That’s the myth and legend anyway, and whatever other works came from that competition, it’s Shelley’s Frankenstein that endures. One of the reasons it has done so is that almost any era can see its own hopes and anxieties in the story’s themes. Even in the films, which portray Frankenstein’s creation as a shambling, grunting monster (a far cry from “the creature” of the novel, who is quite articulate for a reanimated corpse), some of the original’s basic themes remain — the responsibility of a creator to their creation, the unintended consequences of power.
With such rich and complex subject matter, Frankenstein became the skeletal building block around which IPFW Associate Professor Jeff Casazza wanted to “create” a performance piece. Frankenstein: An Act of Creation opens at Williams Theatre on Friday, October 6 and runs through October 14.
The process is called “devised theater.” The phrase might make you think of improvisation or performance art, but while devised theater incorporates some elements of those techniques, it’s actually different. In devised theater, the improvisation comes during the creation process. There’s usually a framework or a story to start with, but no formal script. The scenes and dialogue are developed by the actors, and the “final product” that the audience sees on stage is a result of that collaborative process.

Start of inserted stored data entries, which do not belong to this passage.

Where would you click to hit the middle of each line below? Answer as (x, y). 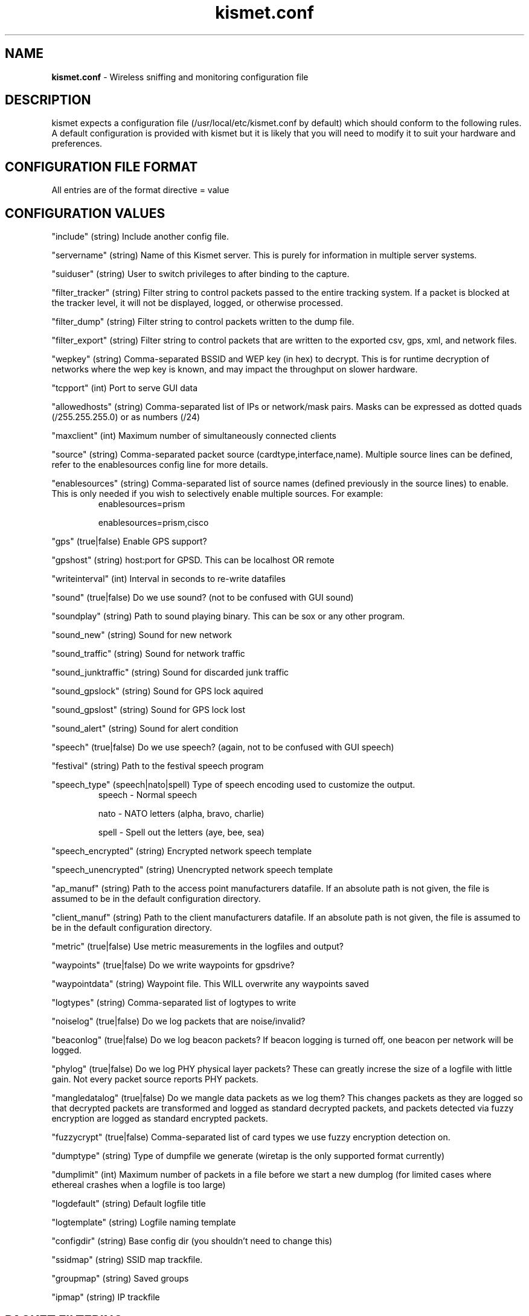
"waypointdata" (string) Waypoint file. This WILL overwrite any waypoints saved (210, 984)
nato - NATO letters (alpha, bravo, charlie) (181, 814)
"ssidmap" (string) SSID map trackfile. (127, 1260)
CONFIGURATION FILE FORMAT (101, 167)
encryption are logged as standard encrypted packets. (160, 1119)
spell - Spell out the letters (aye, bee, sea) (181, 832)
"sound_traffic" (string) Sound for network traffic (148, 654)
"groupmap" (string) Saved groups (120, 1279)
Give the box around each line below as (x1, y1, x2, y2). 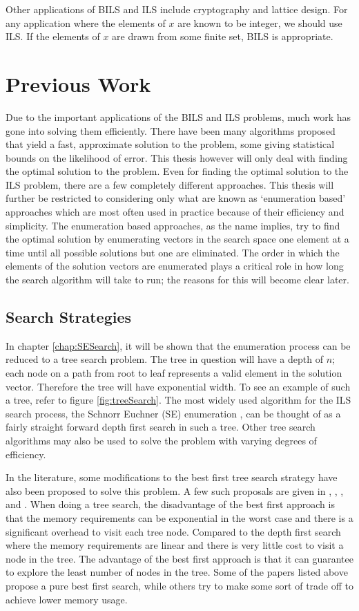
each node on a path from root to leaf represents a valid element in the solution (6, 366, 342, 380)
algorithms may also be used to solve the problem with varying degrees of (6, 433, 317, 447)
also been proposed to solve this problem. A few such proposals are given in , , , (6, 483, 344, 498)
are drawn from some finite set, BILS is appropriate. (112, 29, 333, 44)
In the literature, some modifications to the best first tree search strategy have (6, 470, 338, 485)
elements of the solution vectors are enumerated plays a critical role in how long (6, 258, 344, 273)
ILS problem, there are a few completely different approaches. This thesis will (6, 177, 334, 191)
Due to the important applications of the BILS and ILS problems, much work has (6, 109, 351, 124)
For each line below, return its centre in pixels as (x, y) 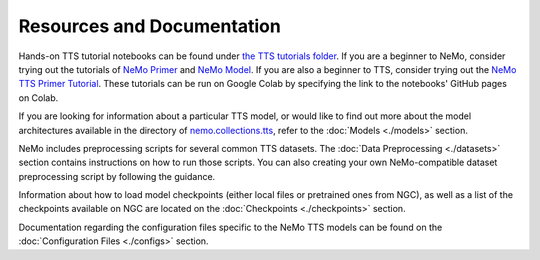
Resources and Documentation (150, 26)
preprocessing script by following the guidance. (117, 176)
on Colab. (38, 97)
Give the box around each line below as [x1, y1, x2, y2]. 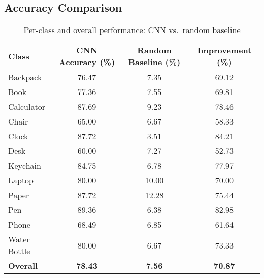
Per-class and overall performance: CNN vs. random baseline [23, 24, 241, 36]
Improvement [197, 44, 252, 56]
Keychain [8, 160, 41, 172]
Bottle [8, 245, 30, 257]
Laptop [8, 174, 34, 187]
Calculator [8, 101, 45, 113]
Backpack [8, 71, 42, 83]
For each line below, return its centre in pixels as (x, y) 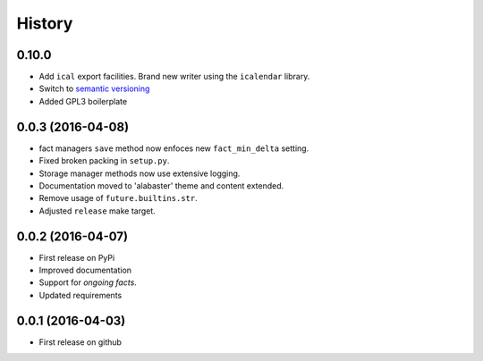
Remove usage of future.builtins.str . (118, 198)
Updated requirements (80, 295)
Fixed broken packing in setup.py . (104, 161)
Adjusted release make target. (97, 211)
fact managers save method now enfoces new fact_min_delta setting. (174, 148)
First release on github (80, 342)
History (45, 23)
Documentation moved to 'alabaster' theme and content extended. (161, 185)
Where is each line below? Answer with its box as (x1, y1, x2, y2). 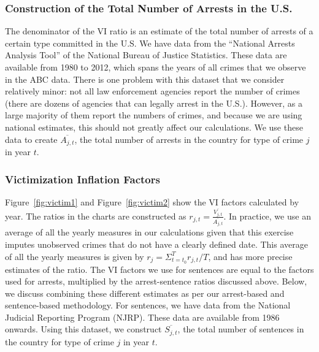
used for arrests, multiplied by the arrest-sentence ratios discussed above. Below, (5, 275, 307, 288)
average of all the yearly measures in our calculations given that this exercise (5, 226, 294, 239)
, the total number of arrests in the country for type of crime (74, 132, 304, 145)
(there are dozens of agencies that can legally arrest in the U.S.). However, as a (5, 96, 303, 109)
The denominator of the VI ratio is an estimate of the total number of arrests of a (5, 25, 313, 37)
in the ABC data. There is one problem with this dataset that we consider (5, 72, 285, 85)
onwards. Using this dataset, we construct (5, 323, 162, 335)
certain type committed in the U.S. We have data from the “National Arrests (5, 36, 295, 49)
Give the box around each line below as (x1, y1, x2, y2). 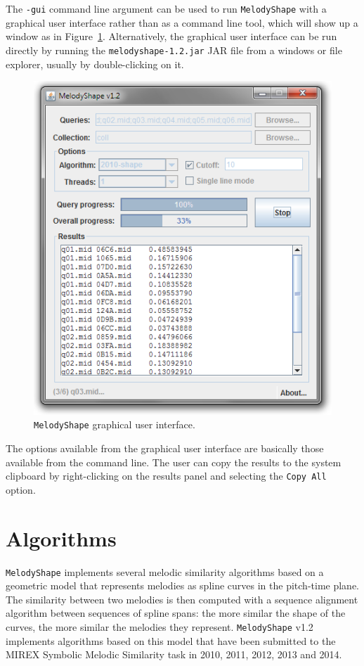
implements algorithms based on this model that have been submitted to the (6, 633, 336, 648)
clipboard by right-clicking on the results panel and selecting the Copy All (6, 468, 327, 483)
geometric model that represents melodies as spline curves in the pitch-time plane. (6, 578, 360, 593)
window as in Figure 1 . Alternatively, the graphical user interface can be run (6, 29, 337, 44)
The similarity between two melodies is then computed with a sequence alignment (6, 591, 358, 606)
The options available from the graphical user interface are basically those (6, 441, 324, 455)
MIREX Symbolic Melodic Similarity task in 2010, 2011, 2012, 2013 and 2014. (6, 647, 342, 662)
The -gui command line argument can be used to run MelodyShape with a (6, 1, 327, 15)
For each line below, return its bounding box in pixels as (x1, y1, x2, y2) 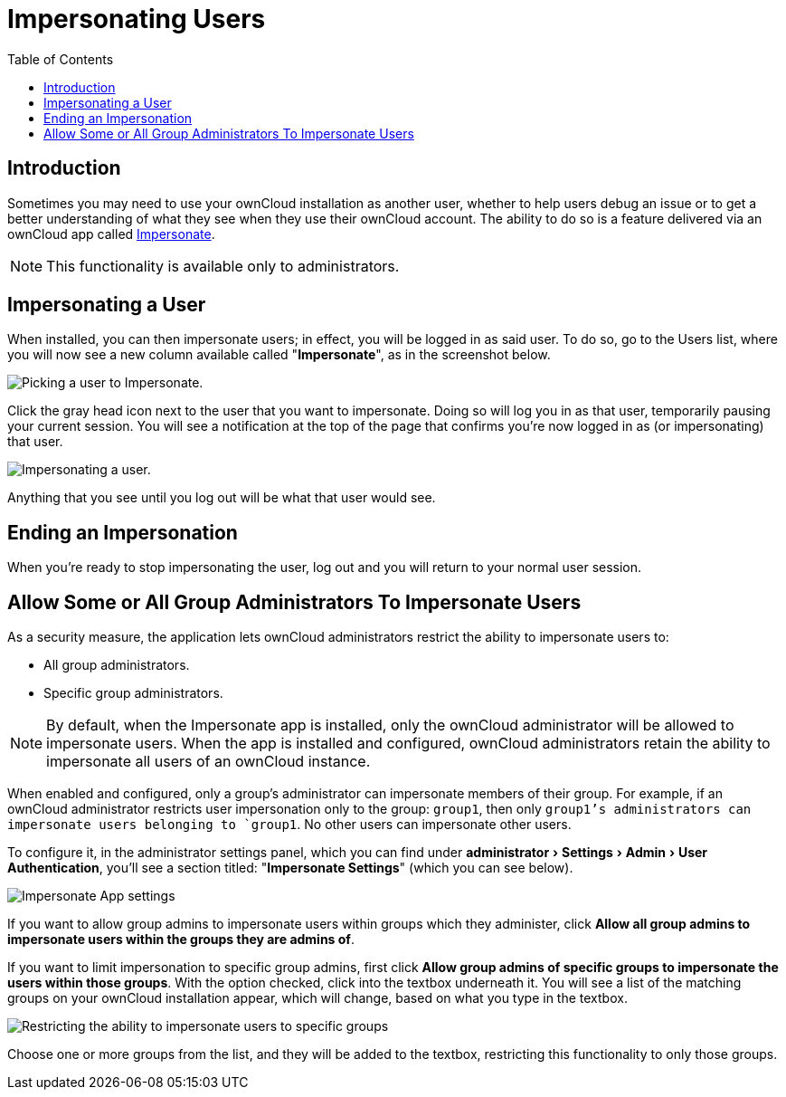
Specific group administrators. (43, 685, 223, 701)
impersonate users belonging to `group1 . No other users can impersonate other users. (7, 816, 572, 833)
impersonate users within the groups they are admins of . (7, 931, 355, 948)
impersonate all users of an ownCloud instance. (46, 752, 371, 771)
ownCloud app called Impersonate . (7, 225, 215, 242)
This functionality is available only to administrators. (46, 256, 400, 275)
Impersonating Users (7, 4, 266, 34)
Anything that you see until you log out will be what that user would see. (7, 490, 436, 506)
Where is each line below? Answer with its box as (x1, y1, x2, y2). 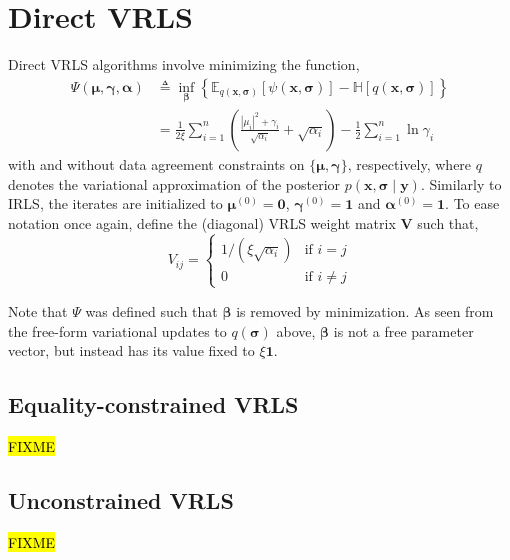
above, (276, 320, 316, 341)
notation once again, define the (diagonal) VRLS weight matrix (8, 212, 396, 233)
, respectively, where (347, 154, 472, 174)
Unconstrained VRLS (8, 484, 234, 515)
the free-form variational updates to (8, 320, 227, 341)
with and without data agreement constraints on (8, 154, 305, 174)
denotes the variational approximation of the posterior (8, 173, 341, 194)
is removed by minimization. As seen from (236, 300, 494, 321)
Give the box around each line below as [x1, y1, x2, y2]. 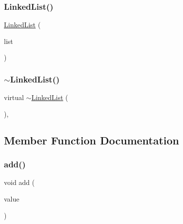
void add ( [4, 177, 35, 187]
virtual [4, 92, 24, 102]
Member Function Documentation [4, 132, 180, 147]
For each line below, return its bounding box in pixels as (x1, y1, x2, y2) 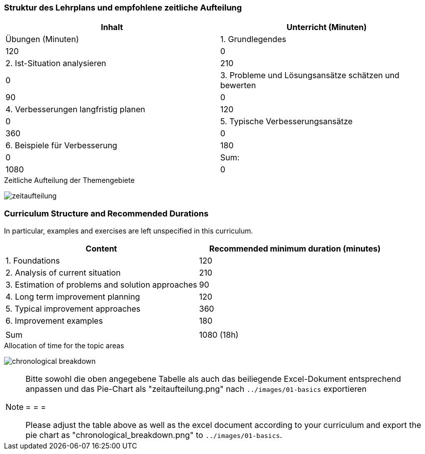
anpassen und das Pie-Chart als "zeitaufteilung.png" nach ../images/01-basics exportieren (26, 384, 367, 394)
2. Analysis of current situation (6, 268, 121, 278)
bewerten (220, 80, 256, 91)
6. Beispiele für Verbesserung (6, 140, 118, 151)
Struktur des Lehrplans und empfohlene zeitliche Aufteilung (4, 3, 242, 13)
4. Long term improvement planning (6, 292, 140, 302)
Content (86, 244, 117, 254)
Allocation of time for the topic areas (4, 341, 124, 350)
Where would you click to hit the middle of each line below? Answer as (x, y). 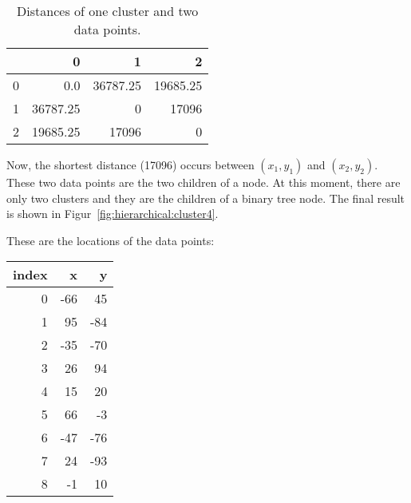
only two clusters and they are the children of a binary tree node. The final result (206, 198)
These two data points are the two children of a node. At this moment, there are (204, 182)
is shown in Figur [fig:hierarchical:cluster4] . (113, 214)
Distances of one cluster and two (108, 11)
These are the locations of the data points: (111, 240)
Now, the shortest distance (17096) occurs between (130, 164)
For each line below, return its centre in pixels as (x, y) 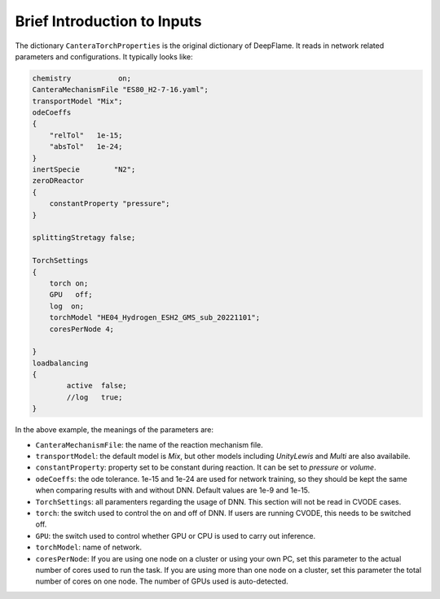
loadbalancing (60, 363)
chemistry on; (82, 78)
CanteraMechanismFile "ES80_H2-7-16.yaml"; (121, 90)
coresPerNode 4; (81, 329)
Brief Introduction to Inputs (109, 21)
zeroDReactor (58, 181)
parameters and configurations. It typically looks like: (104, 56)
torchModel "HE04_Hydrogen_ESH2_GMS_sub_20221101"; (155, 318)
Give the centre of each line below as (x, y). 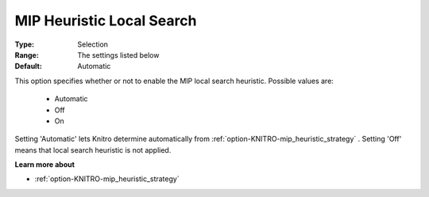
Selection (93, 44)
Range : (27, 55)
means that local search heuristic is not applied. (93, 150)
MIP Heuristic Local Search (106, 21)
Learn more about (45, 165)
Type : (25, 44)
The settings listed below (118, 55)
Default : (29, 66)
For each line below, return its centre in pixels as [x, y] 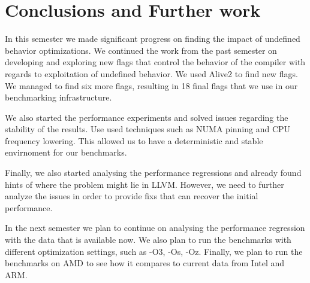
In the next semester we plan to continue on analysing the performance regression [155, 228]
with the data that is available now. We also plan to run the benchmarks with [148, 240]
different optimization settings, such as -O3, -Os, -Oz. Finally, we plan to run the [154, 251]
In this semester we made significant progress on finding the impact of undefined [153, 39]
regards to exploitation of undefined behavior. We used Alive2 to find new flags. [151, 73]
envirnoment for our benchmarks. [66, 152]
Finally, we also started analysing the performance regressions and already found [153, 173]
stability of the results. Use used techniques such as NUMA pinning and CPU [148, 129]

Several key components need to come together to create a devised theatre piece and, as Casazza writes in his director’s notes, those avenues of creativity flourish at IPFW in the Department of Theatre. The recipe consists of a theme that can be expressed from multiple viewpoints; a director who has worked on other devised theatre pieces in their career; trained student actors who have experience writing and creating in an improvisational format; and a group of flexible faculty designers who can design lights, sounds, costumes and set pieces as the performance takes shape during the rehearsal process.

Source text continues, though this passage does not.